(Records from a collection)
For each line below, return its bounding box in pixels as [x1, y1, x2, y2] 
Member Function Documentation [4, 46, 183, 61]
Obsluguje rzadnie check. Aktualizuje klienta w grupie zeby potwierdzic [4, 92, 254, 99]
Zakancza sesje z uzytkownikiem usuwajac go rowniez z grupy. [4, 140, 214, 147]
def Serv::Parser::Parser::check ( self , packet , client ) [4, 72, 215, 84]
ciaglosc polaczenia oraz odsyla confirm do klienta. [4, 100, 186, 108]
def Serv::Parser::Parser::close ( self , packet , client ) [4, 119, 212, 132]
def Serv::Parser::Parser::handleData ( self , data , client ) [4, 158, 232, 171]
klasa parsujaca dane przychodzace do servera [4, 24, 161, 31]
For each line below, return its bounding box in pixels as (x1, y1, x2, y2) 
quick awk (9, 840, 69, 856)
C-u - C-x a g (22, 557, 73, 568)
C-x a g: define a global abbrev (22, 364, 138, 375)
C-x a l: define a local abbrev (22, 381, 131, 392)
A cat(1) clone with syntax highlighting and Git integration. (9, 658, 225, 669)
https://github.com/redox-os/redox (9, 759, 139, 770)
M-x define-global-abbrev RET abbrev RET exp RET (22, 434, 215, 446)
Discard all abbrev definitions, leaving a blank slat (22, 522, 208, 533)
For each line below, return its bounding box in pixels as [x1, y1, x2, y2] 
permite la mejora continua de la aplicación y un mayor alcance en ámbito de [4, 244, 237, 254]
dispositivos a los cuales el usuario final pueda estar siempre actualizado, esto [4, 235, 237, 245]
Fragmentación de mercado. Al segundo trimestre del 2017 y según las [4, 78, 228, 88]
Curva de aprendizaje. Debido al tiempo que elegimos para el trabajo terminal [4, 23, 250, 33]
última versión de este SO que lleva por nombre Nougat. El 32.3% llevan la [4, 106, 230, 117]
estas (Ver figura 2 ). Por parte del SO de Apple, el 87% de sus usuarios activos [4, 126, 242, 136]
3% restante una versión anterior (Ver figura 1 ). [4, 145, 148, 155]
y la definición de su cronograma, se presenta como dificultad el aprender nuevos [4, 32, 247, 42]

* * *

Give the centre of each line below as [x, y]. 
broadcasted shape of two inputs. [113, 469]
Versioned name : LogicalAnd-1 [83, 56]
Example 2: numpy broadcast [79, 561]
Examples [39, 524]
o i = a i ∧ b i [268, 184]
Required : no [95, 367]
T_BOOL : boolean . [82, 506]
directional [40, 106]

= TASK =
Among the entries above, copy exactly only the lines starting with the one containing "Curva de aprendizaje." and going through the one containing "y la definición", both ends included.

= ANSWER FOR THE TASK =
Curva de aprendizaje. Debido al tiempo que elegimos para el trabajo terminal [4, 23, 250, 33]
última versión de este SO que lleva por nombre Nougat. El 32.3% llevan la [4, 106, 230, 117]
estas (Ver figura 2 ). Por parte del SO de Apple, el 87% de sus usuarios activos [4, 126, 242, 136]
3% restante una versión anterior (Ver figura 1 ). [4, 145, 148, 155]
y la definición de su cronograma, se presenta como dificultad el aprender nuevos [4, 32, 247, 42]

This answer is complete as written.